Convergence diagnostics, very conveniently, obtained using `shinystan`

package as follows:

```
library("shinystan")
## Firstly convert "stan" object to a "shinystan" object
bnhm1.BCG.shinystan = as.shinystan(bnhm1.BCG.stan$fit)
launch_shinystan(bnhm1.BCG.shinystan)
```

A simple summary of the fitted model is given by `print`

option:

```
print(bnhm1.BCG.stan)
# Meta-analysis using MetaStan
# Mean treatment effect
# mean 2.5% 50% 97.5%
# -0.75 -1.12 -0.74 -0.38
# Heterogeneity stdev
# mean 2.5% 50% 97.5%
# 0.60 0.37 0.58 0.94
```

Note that this model corresponds to Model 4 in @Jackson.
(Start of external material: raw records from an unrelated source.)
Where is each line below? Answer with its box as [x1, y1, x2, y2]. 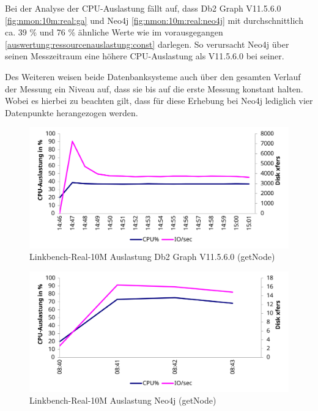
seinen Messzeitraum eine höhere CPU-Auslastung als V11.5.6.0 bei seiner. [5, 50, 284, 62]
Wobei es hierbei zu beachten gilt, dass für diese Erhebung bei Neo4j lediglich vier [5, 94, 313, 107]
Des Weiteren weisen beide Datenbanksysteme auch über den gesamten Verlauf [5, 70, 301, 83]
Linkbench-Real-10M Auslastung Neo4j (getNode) [29, 394, 216, 407]
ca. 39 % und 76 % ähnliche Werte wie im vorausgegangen [5, 26, 223, 39]
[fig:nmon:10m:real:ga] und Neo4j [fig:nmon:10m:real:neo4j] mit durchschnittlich [5, 13, 303, 26]
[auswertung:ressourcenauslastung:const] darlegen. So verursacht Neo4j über [5, 37, 289, 50]
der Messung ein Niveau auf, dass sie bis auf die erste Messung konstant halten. [5, 82, 303, 95]
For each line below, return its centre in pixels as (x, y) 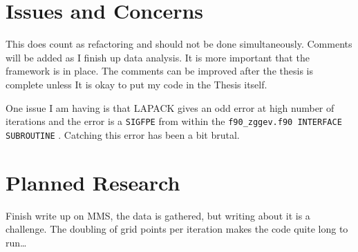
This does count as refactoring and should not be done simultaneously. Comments (179, 44)
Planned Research (93, 182)
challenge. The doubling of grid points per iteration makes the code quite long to (177, 229)
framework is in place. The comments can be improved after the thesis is (159, 71)
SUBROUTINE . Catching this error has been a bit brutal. (123, 134)
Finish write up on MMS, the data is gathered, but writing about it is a (158, 215)
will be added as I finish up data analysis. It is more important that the (158, 57)
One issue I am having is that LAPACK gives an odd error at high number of (170, 107)
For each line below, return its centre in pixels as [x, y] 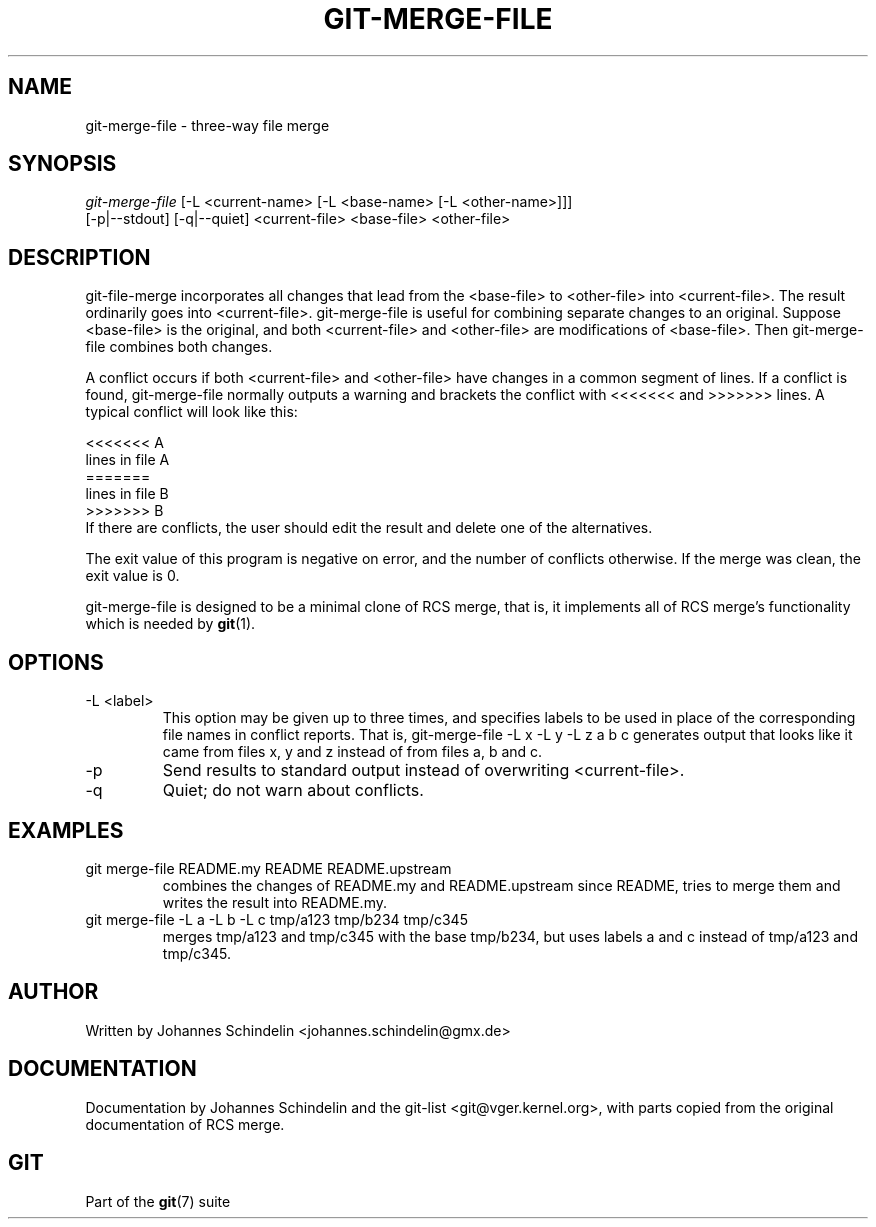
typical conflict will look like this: [191, 412]
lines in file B [127, 494]
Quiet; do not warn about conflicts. [293, 790]
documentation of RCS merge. [185, 1124]
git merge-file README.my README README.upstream [268, 868]
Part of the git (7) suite [158, 1201]
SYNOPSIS [62, 164]
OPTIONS [56, 662]
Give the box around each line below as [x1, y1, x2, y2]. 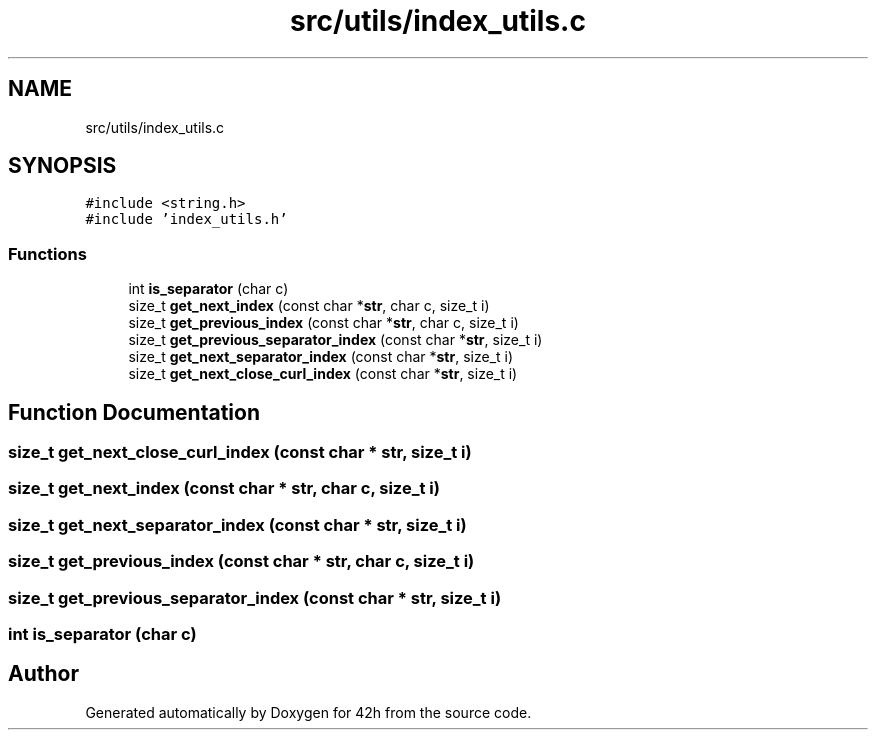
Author [8, 661, 79, 687]
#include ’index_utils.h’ [85, 211, 288, 228]
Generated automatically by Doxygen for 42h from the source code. [85, 703, 532, 721]
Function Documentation [8, 399, 260, 425]
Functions [8, 243, 87, 264]
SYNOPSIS [8, 153, 117, 179]
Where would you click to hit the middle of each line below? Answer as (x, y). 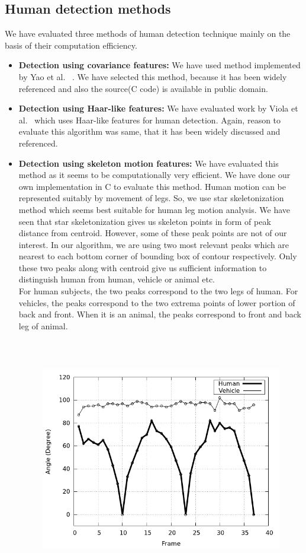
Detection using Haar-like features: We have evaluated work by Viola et (158, 108)
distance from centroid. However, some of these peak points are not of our (153, 233)
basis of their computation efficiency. (71, 45)
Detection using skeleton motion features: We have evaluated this (149, 163)
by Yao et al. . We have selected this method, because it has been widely (153, 76)
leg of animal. (43, 325)
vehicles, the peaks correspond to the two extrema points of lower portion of (157, 302)
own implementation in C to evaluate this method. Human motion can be (152, 186)
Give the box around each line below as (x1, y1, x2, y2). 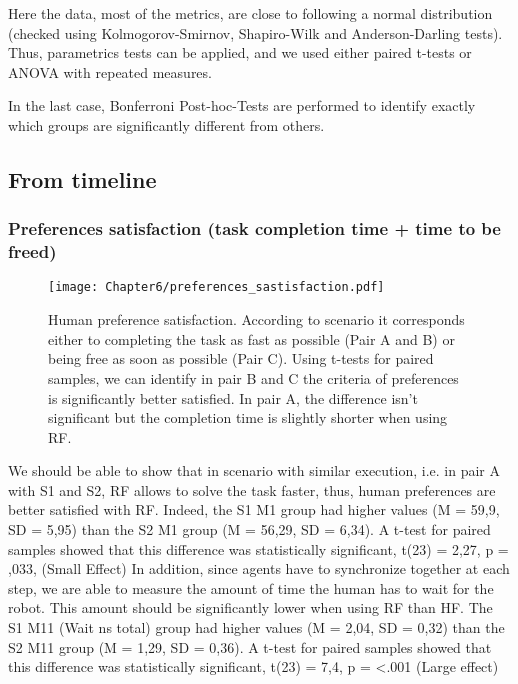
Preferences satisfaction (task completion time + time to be (8, 216, 501, 241)
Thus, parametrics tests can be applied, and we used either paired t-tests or (8, 42, 472, 63)
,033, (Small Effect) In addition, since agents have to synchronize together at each (8, 558, 510, 579)
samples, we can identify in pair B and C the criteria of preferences (48, 367, 459, 388)
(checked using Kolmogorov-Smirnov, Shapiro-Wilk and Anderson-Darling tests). (8, 22, 503, 43)
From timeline (8, 163, 157, 194)
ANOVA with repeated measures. (8, 61, 212, 82)
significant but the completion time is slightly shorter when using (48, 407, 448, 428)

The model 2 in @Jackson can be fitted by specfying `model = "BNHM2"`

as follows:

```
bnhm2.BCG.stan <- meta_stan(ntrt = nt,
nctrl = nc,
rtrt = rt,
rctrl = rc,
data = dat.Berkey1995,
theta_prior = c(0, 2.82),
tau_prior_dist = "half-normal",
tau_prior = 0.5,
model = "BNHM2")
```

```
print(bnhm2.BCG.stan)
# Meta-analysis using MetaStan
# Mean treatment effect
# mean 2.5% 50% 97.5%
# -0.76 -1.14 -0.76 -0.39
# Heterogeneity stdev
# mean 2.5% 50% 97.5%
# 0.60 0.36 0.58 0.95
```

Please see @Guenhan and @Jackson for complete model descriptions.